© Lujie Liu – © Emilia Kohlmeyer

Photographier en intérieur pose souvent deux problèmes : une luminosité faible et un contraste élevé entre l’intérieur et l’extérieur. Le cas se rencontre souvent, dans les lieux naturellement sombres comme les salles de concerts ou de sport, les musées, les églises ; ou dans les moments où la lumière est naturellement faible : le matin tôt ou à la tombée de la nuit.

Dans les cas où le photographe ne peut pas s’appuyer sur une bonne lumière naturelle et où il ne peut pas contrôler la lumière lui-même, il doit adapter les réglages de son appareil photo de manière à capter la lumière au maximum, même si elle est très faible. Plusieurs paramètres sont à prendre en compte.

Les réglages pour photographier en basse lumière

Pour réaliser une image bien exposée malgré le peu de lumière ambiante, il est nécessaire de régler son appareil photo en tenant compte de 3 paramètres qui déterminent la qualité d’exposition d’une photo : l’ouverture, la vitesse d’obturation et la sensibilité ISO.

Pour photographier en condition de basse lumière, mieux vaut utiliser un objectif lumineux qui permet de capter beaucoup de lumière avec une très grande ouverture du diaphragme de l’objectif. À savoir : plus le chiffre est petit, plus l’ouverture est grande ! Augmenter l’ouverture du diaphragme va directement diminuer la profondeur de champ (la zone de netteté sur l’image) et risque donc de créer du flou à l’arrière-plan.

Le second paramètre est celui de la vitesse d’obturation, ou temps de pose. Plus cette vitesse est lente, plus le capteur de l’appareil est exposé à la lumière et plus la photo est lumineuse. Il est donc possible d’augmenter le temps de pose pour exposer correctement la photo.

Enfin, le photographe peut aussi compenser la faible luminosité par un réglage élevé de la sensibilité ISO (la sensibilité ISO mesure la sensibilité à la lumière des capteurs numériques, elle est essentielle pour déterminer une exposition correcte). Les appareils les plus récents offrent ainsi une bonne qualité d’image, sans bruit excessif, jusqu’à 6 400 ISO. Augmenter la sensibilité ISO de l’appareil permet de rendre le capteur plus sensible à la lumière. Mais attention, elle peut aussi détériorer la qualité de l’image.

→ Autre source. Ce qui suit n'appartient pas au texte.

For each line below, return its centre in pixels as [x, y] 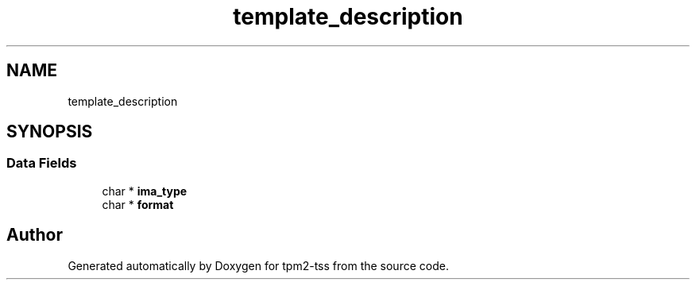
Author [35, 235]
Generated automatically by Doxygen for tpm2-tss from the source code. [258, 265]
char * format [138, 204]
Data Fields [42, 163]
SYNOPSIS [50, 132]
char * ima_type [145, 191]
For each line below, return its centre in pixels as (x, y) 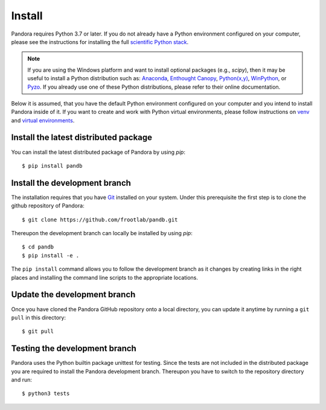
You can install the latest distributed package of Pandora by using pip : (98, 152)
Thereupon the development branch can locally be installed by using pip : (102, 233)
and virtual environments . (43, 120)
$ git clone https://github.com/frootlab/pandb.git (100, 219)
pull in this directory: (39, 317)
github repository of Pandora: (48, 206)
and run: (22, 379)
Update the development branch (73, 295)
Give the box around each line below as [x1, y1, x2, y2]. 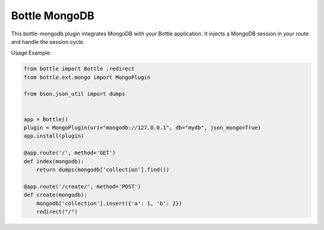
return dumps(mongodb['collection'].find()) [36, 166, 170, 173]
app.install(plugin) [23, 133, 84, 139]
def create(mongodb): [23, 192, 88, 198]
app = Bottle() [23, 116, 68, 123]
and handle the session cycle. [11, 38, 85, 45]
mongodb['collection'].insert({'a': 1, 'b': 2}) [36, 200, 182, 207]
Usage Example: [11, 49, 52, 56]
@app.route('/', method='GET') [23, 150, 116, 156]
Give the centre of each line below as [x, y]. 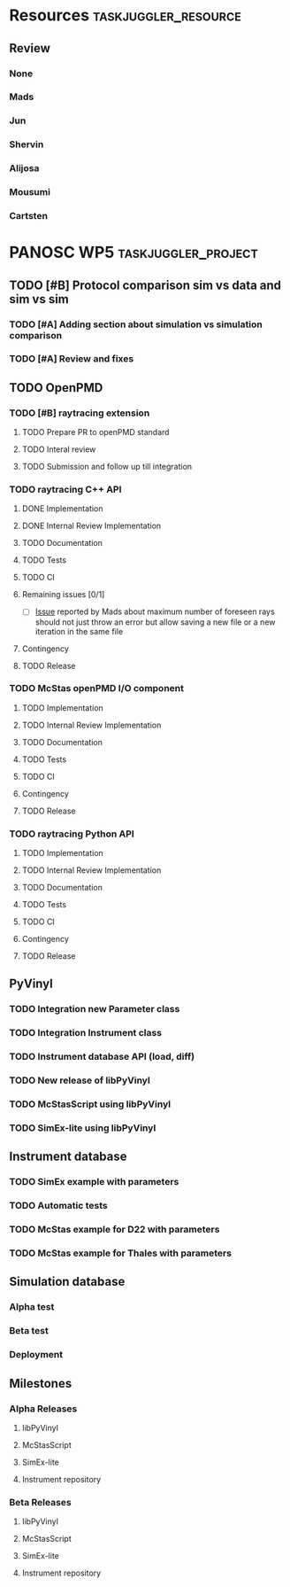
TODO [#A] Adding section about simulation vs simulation [136, 324]
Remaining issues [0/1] [63, 595]
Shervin [27, 144]
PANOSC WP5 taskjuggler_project [134, 253]
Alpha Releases [43, 1408]
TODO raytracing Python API [72, 834]
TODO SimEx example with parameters [94, 1182]
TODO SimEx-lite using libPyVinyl [83, 1128]
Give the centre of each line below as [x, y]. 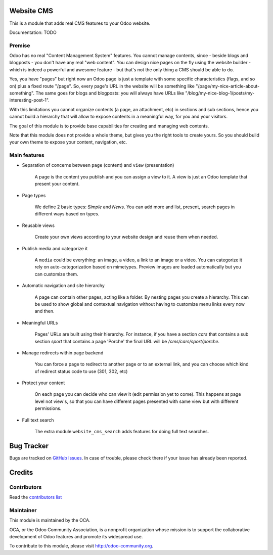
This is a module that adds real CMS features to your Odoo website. [80, 23]
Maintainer [23, 510]
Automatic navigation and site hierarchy [63, 286]
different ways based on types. [67, 214]
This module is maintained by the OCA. [50, 520]
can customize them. [56, 274]
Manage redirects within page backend [63, 353]
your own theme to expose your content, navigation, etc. [68, 142]
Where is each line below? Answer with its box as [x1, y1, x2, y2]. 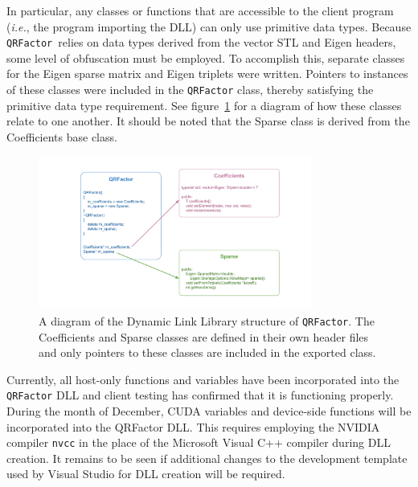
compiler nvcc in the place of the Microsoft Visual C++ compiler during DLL [6, 434, 391, 451]
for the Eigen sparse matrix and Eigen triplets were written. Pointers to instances [6, 65, 408, 82]
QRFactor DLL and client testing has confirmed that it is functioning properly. [6, 387, 394, 403]
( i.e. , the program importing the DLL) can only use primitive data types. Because [6, 18, 412, 35]
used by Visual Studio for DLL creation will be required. [6, 465, 285, 482]
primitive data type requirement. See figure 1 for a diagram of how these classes [6, 96, 402, 113]
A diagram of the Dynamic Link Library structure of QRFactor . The [39, 312, 375, 329]
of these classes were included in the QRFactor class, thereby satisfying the [6, 81, 374, 98]
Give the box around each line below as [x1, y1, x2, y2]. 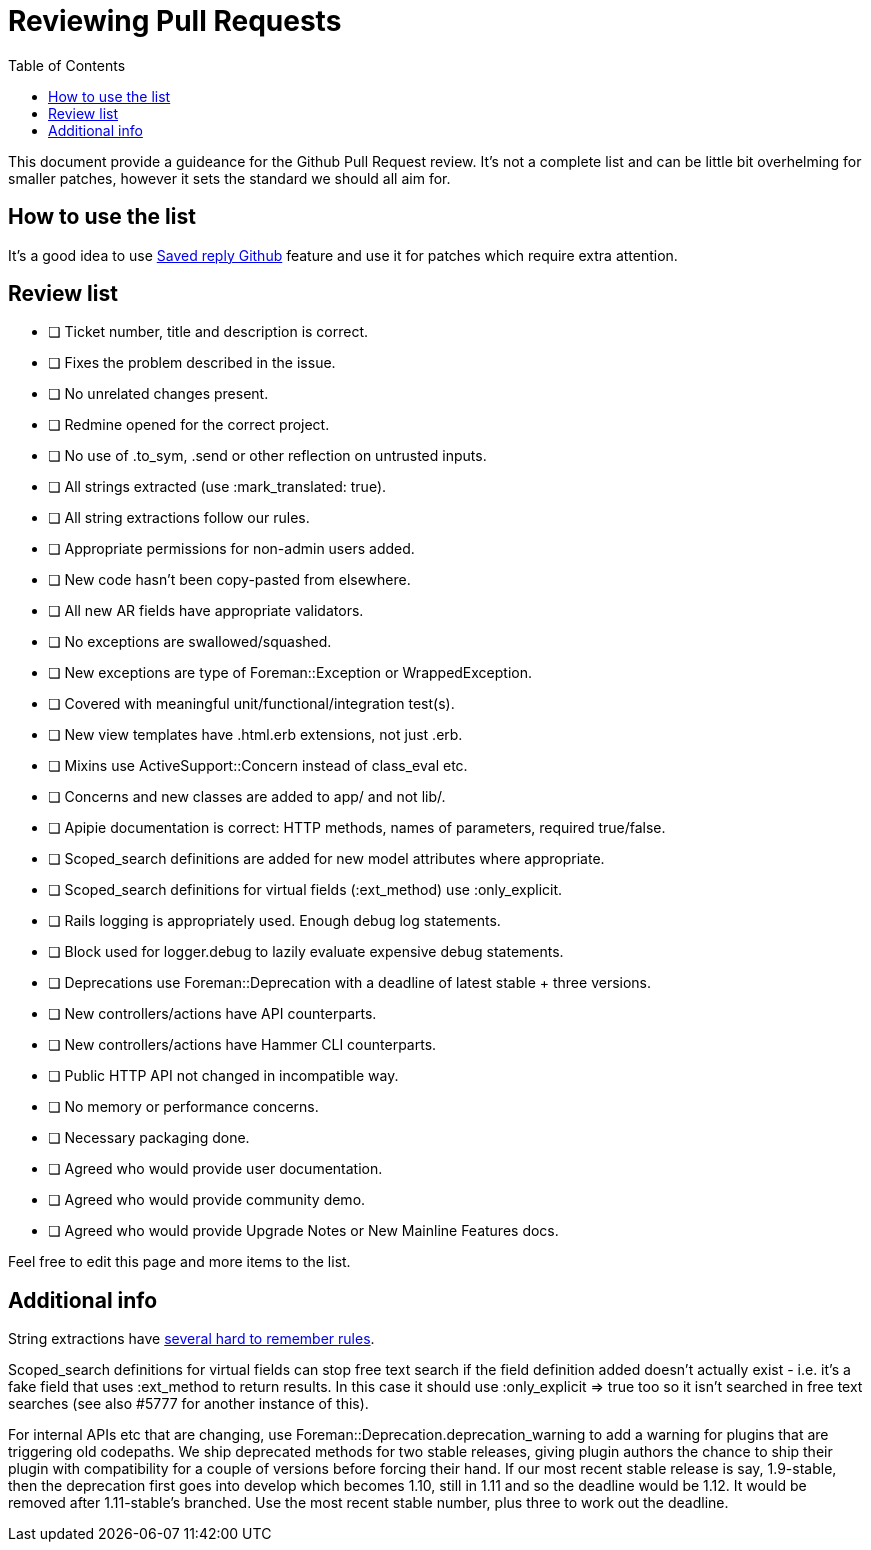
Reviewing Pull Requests [8, 4, 342, 38]
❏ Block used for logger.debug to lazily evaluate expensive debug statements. [48, 943, 564, 961]
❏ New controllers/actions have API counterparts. [48, 1005, 377, 1023]
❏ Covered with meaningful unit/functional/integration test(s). [48, 695, 455, 713]
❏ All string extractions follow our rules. [48, 509, 310, 527]
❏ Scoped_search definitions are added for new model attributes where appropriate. [48, 850, 605, 868]
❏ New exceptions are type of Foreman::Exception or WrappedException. [48, 664, 533, 682]
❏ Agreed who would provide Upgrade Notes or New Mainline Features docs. [48, 1222, 559, 1240]
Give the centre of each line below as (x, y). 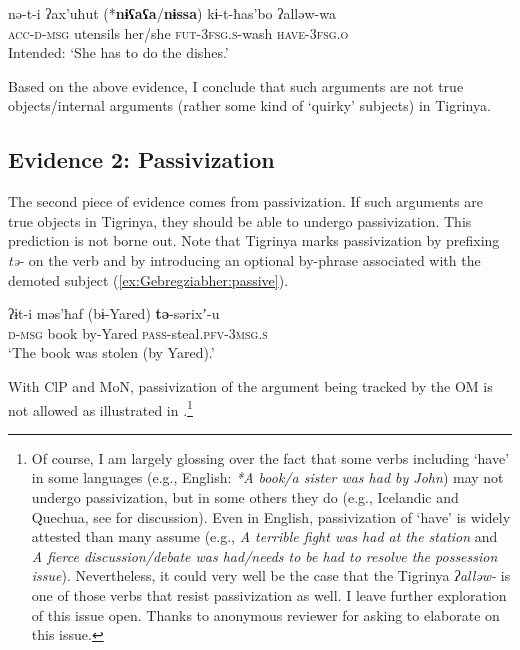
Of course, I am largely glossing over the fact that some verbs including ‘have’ (270, 457)
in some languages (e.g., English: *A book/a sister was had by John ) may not (267, 477)
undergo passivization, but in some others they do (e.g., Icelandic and (245, 496)
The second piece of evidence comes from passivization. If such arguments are (245, 201)
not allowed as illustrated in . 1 (100, 408)
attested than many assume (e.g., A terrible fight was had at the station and (264, 536)
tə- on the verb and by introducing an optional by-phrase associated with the (244, 259)
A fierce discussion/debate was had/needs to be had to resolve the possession (264, 555)
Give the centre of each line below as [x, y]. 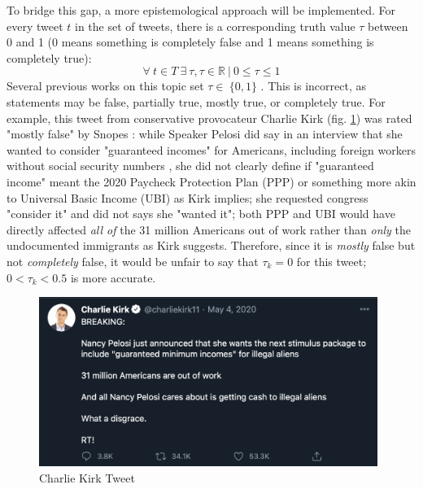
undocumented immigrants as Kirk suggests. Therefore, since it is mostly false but [211, 245]
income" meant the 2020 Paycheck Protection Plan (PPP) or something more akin [211, 181]
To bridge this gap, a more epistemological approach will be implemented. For [201, 10]
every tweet [35, 26]
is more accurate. [113, 277]
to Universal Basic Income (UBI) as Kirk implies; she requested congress [188, 197]
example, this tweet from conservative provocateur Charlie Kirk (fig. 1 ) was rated [209, 118]
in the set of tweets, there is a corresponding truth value [215, 26]
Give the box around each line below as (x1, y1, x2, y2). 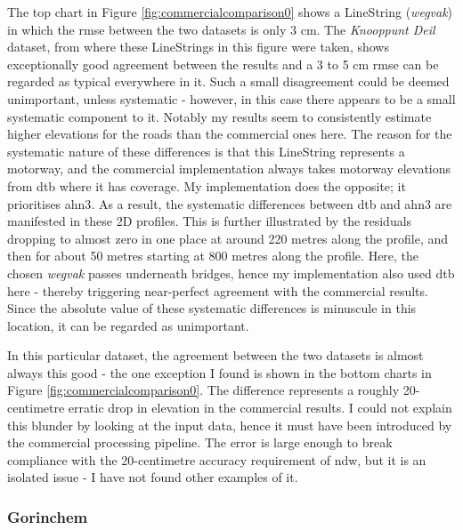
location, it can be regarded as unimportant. (7, 316, 249, 334)
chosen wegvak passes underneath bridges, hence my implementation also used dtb (7, 263, 455, 282)
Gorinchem (7, 505, 88, 527)
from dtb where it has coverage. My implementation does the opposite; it (7, 176, 406, 195)
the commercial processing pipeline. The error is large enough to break (7, 433, 393, 452)
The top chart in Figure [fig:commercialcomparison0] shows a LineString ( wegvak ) (7, 3, 453, 20)
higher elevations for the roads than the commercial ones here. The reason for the (7, 124, 452, 143)
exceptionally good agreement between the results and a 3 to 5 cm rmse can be (7, 54, 439, 73)

Une solution pour photographier en faible lumière peut être d’opter pour une sensibilité ISO basse, d’exposer à une vitesse lente pour peu que l’on veuille diaphragmer l’objectif à une ouverture donnant une bonne profondeur de champ (par exemple f/8 ou f/11). Un trépied devient alors nécessaire pour éviter tout risque de bouger ; il permet aussi de peaufiner le cadrage. Les boîtiers, notamment les hybrides, et les objectifs qui disposent d’un système de stabilisation, permettent toutefois de travailler
à main levée. Le photographe doit effectuer des tests pour vérifier jusqu’où son équipement permet de descendre en vitesse lente. Certaines combinaisons boîtier-objectif conservent une image nette jusqu’à 1 seconde d’exposition grâce à la stabilisation.

Une autre solution est d’apporter de la lumière avec un flash. Pour régler un problème de lumière trop faible, le photographe peut aussi créer la lumière manquante à l’aide d’un ou de plusieurs flashes, pour mieux éclairer sa prise de vue et obtenir le rendu voulu.

Le cas de la photographie d’architecture

En photographie d’architecture, le contraste est souvent élevé entre les zones donnant sur l’extérieur (fenêtre, porte, baie vitrée, etc.) et les parties intérieures. Si l’exposition est calculée pour conserver des détails dans les régions les plus claires de l’image, les ombres peuvent en pâtir et perdre leur matière.

Éclaircir des ombres peu détaillées en postproduction génère souvent du bruit et une perte de différenciation des couleurs. Le problème est inverse si l’on expose pour les ombres. Les hautes lumières peuvent atteindre une surexposition irrattrapable en postproduction : aucun détail ne sera récupérable.

La solution est alors de réaliser deux vues, l’une exposée pour les ombres, l’autre pour les hautes lumières. Les deux images seront fusionnées en postproduction, de façon à restituer ce que l’oeil est capable d’enregistrer dans les situations de fort contraste.